BRIEF
Extract only the lines running from the top of the entries to the line that holds "Efficace pour le". Include that line and omit the pictures.

Stored entries

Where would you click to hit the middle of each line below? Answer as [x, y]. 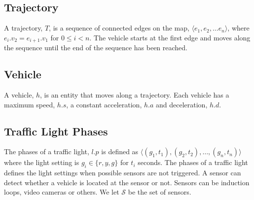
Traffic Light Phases [56, 131]
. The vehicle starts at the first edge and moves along [170, 37]
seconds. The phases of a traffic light [193, 162]
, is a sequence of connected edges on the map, [119, 28]
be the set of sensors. [160, 192]
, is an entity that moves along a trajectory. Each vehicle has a [135, 95]
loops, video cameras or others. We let [62, 192]
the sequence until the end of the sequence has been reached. [96, 48]
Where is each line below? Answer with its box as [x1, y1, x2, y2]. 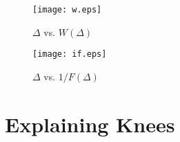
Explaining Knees [5, 109, 175, 138]
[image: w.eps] [32, 5, 102, 15]
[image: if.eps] [32, 49, 107, 60]
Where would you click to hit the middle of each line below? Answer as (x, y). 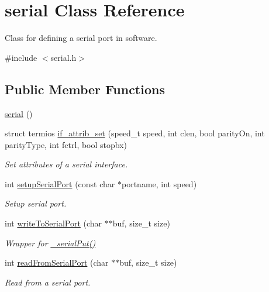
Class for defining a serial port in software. (81, 38)
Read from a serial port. (48, 282)
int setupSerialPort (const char (60, 183)
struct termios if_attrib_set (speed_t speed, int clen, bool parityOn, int (135, 133)
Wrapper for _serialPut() (50, 243)
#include (21, 57)
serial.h (63, 57)
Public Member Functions (85, 89)
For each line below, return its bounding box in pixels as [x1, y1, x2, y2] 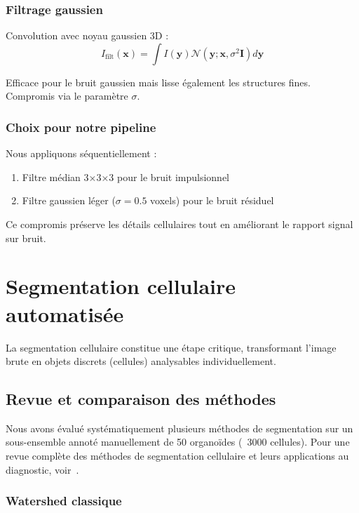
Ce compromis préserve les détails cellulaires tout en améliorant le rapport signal [6, 217, 353, 231]
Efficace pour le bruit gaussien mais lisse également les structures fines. [6, 74, 311, 89]
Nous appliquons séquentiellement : [6, 146, 157, 161]
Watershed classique [6, 492, 122, 509]
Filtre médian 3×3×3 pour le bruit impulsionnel [22, 169, 230, 184]
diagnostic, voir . [6, 462, 79, 477]
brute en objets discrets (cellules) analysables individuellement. [6, 354, 276, 368]
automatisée [6, 299, 124, 328]
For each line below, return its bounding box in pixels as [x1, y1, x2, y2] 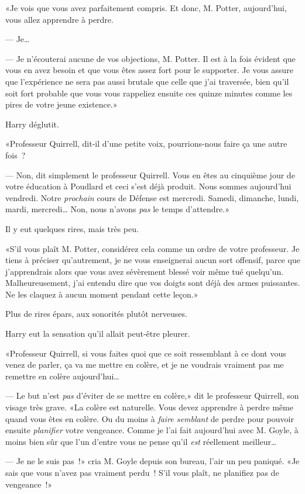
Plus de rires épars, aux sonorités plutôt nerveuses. [5, 308, 187, 320]
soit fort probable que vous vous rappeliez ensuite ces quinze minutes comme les [5, 87, 293, 99]
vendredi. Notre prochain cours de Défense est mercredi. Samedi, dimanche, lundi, [5, 191, 299, 203]
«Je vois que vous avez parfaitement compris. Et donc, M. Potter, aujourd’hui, [5, 2, 287, 13]
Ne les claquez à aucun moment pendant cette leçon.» [5, 288, 198, 300]
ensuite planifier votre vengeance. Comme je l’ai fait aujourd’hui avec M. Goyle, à [5, 424, 299, 436]
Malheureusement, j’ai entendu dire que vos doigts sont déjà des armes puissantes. [5, 277, 300, 289]
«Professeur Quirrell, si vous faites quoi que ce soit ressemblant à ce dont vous [5, 347, 286, 359]
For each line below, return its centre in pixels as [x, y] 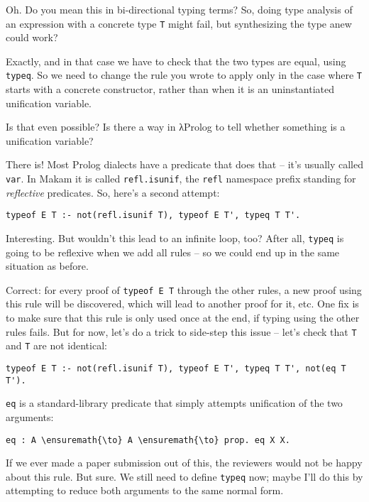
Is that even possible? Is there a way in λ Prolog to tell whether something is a [176, 127]
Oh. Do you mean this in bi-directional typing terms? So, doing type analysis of [179, 9]
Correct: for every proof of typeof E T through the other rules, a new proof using [184, 289]
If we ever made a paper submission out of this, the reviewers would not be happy [184, 463]
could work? [32, 37]
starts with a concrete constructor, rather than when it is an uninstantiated [170, 89]
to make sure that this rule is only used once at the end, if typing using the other [183, 318]
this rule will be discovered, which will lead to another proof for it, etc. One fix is [182, 304]
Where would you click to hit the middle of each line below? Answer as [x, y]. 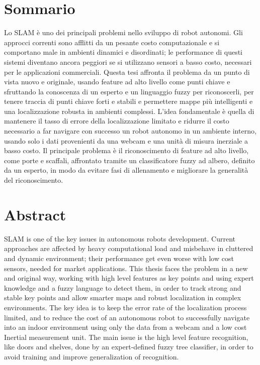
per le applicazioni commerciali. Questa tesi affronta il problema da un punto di [127, 72]
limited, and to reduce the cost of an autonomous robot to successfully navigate [127, 317]
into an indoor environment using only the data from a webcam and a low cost [125, 327]
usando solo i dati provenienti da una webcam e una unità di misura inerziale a [126, 140]
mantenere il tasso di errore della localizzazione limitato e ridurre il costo [117, 121]
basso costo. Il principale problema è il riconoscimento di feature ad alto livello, [126, 150]
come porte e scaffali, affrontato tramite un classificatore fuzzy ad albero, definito [129, 160]
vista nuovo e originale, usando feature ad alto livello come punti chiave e [117, 82]
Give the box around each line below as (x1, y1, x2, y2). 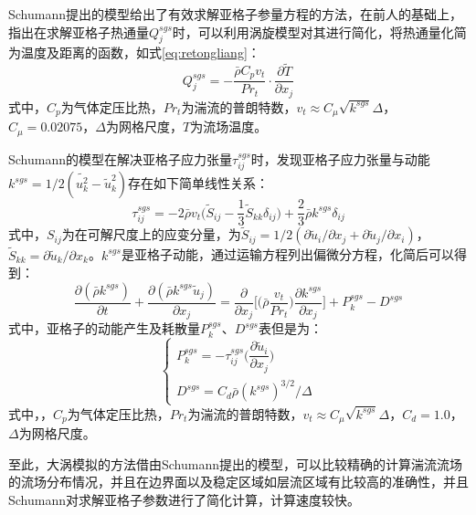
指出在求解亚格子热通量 (8, 22, 149, 41)
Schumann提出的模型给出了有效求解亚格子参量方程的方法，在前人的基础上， (8, 5, 463, 23)
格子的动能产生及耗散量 (58, 319, 200, 338)
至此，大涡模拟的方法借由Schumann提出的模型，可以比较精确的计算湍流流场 (8, 454, 463, 473)
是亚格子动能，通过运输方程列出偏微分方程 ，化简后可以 (121, 245, 454, 264)
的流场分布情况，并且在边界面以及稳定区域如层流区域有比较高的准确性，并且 (8, 472, 469, 491)
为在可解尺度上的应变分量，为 (61, 225, 241, 244)
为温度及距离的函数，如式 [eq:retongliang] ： (8, 43, 260, 62)
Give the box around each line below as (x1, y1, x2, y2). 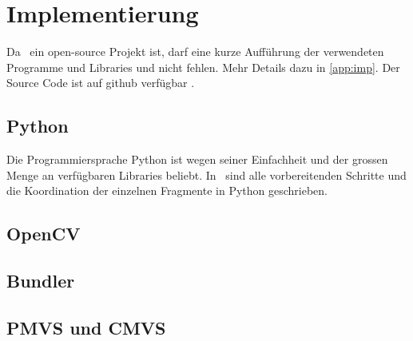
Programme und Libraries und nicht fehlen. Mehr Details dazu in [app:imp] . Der (6, 58, 400, 75)
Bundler (6, 268, 75, 293)
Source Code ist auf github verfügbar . (6, 74, 195, 91)
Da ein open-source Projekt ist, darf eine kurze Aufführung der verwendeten (6, 43, 384, 60)
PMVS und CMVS (6, 315, 166, 339)
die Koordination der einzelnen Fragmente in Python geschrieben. (6, 182, 328, 199)
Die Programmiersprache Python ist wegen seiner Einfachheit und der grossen (6, 151, 388, 168)
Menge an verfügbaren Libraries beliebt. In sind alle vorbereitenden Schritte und (6, 166, 407, 183)
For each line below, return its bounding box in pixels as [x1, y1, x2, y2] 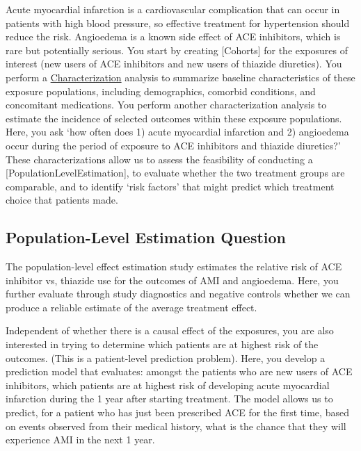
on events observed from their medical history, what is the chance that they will [6, 418, 346, 433]
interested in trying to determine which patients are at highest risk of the [6, 337, 319, 352]
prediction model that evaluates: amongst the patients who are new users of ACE [6, 364, 353, 379]
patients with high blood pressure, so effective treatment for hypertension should [6, 15, 350, 30]
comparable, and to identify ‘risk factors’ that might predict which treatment [6, 179, 335, 193]
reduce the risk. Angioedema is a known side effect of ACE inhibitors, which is [6, 29, 341, 44]
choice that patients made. [6, 192, 118, 207]
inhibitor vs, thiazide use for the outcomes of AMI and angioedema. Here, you [6, 272, 339, 287]
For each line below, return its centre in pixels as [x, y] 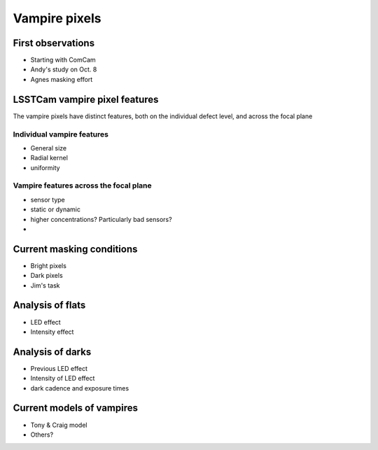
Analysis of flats [49, 305]
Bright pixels [48, 265]
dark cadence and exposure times [80, 388]
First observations [54, 43]
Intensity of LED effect [63, 379]
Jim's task [45, 285]
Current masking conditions [75, 249]
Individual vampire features [61, 134]
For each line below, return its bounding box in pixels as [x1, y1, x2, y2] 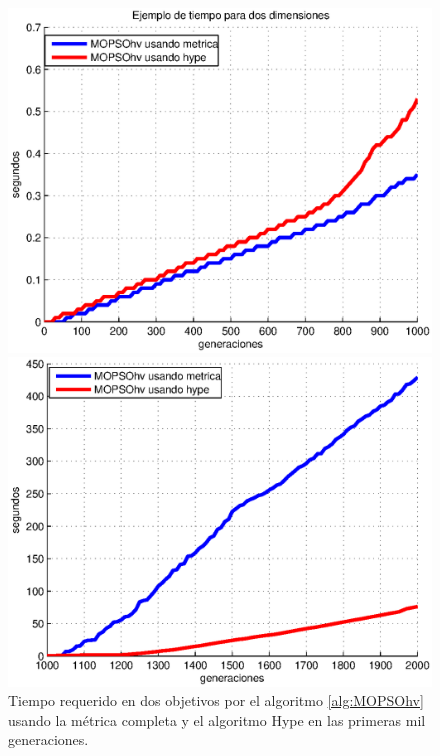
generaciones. [8, 729, 89, 750]
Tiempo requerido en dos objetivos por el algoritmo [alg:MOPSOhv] [8, 690, 424, 711]
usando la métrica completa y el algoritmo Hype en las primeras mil [8, 709, 426, 730]
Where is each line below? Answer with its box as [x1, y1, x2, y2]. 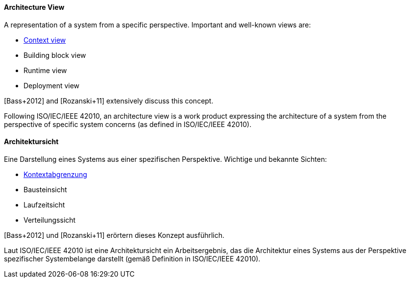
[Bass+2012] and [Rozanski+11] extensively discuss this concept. [4, 96, 214, 105]
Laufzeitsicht [24, 200, 65, 209]
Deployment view [24, 81, 80, 90]
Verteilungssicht [24, 215, 76, 224]
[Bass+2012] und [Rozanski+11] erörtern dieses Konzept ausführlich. [4, 231, 225, 239]
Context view [24, 35, 66, 44]
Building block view [24, 51, 86, 59]
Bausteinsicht [24, 185, 67, 194]
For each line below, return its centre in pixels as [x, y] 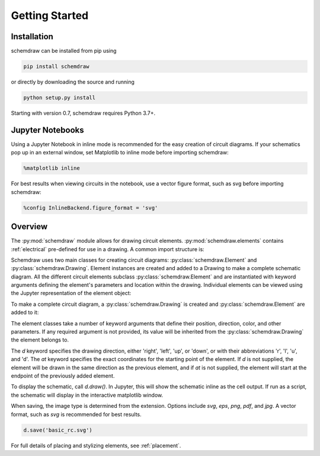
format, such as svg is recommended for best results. [76, 414]
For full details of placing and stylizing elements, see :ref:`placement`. [96, 445]
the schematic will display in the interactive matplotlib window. [87, 395]
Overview [29, 227]
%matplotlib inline [52, 168]
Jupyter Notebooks [47, 130]
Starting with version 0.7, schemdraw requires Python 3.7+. [83, 113]
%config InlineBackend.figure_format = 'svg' [91, 208]
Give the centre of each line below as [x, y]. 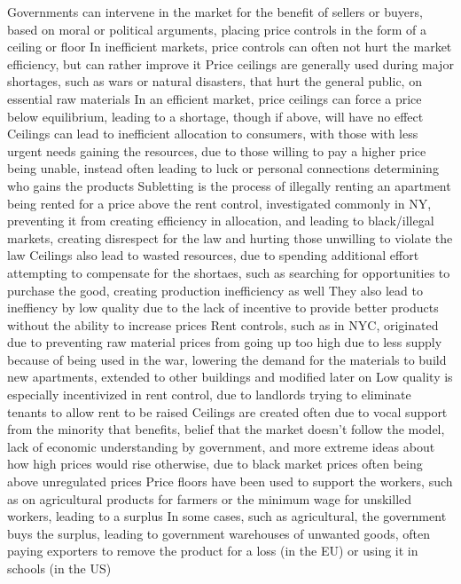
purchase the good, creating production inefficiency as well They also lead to [215, 290]
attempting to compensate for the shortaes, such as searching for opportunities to [229, 272]
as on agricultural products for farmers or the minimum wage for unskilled [210, 498]
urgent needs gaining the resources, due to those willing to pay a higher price [217, 150]
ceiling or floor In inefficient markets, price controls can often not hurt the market [230, 47]
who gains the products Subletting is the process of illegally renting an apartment [229, 185]
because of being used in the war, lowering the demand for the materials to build [227, 359]
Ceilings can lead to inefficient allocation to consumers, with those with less [213, 134]

RESPONSE
Where would you click to hit the middle of each line below? Answer as [x, y]. 
Traffic Light Phases [56, 131]
. The vehicle starts at the first edge and moves along [170, 37]
seconds. The phases of a traffic light [193, 162]
, is a sequence of connected edges on the map, [119, 28]
be the set of sensors. [160, 192]
, is an entity that moves along a trajectory. Each vehicle has a [135, 95]
loops, video cameras or others. We let [62, 192]
the sequence until the end of the sequence has been reached. [96, 48]
Where is each line below? Answer with its box as [x1, y1, x2, y2]. 
Explaining Knees [5, 109, 175, 138]
[image: w.eps] [32, 5, 102, 15]
[image: if.eps] [32, 49, 107, 60]
Where would you click to hit the middle of each line below? Answer as (x, y). 
Class for defining a serial port in software. (81, 38)
Read from a serial port. (48, 282)
int setupSerialPort (const char (60, 183)
struct termios if_attrib_set (speed_t speed, int clen, bool parityOn, int (135, 133)
Wrapper for _serialPut() (50, 243)
#include (21, 57)
serial.h (63, 57)
Public Member Functions (85, 89)
For each line below, return its bounding box in pixels as [x1, y1, x2, y2] 
Ce compromis préserve les détails cellulaires tout en améliorant le rapport signal [6, 217, 353, 231]
Efficace pour le bruit gaussien mais lisse également les structures fines. [6, 74, 311, 89]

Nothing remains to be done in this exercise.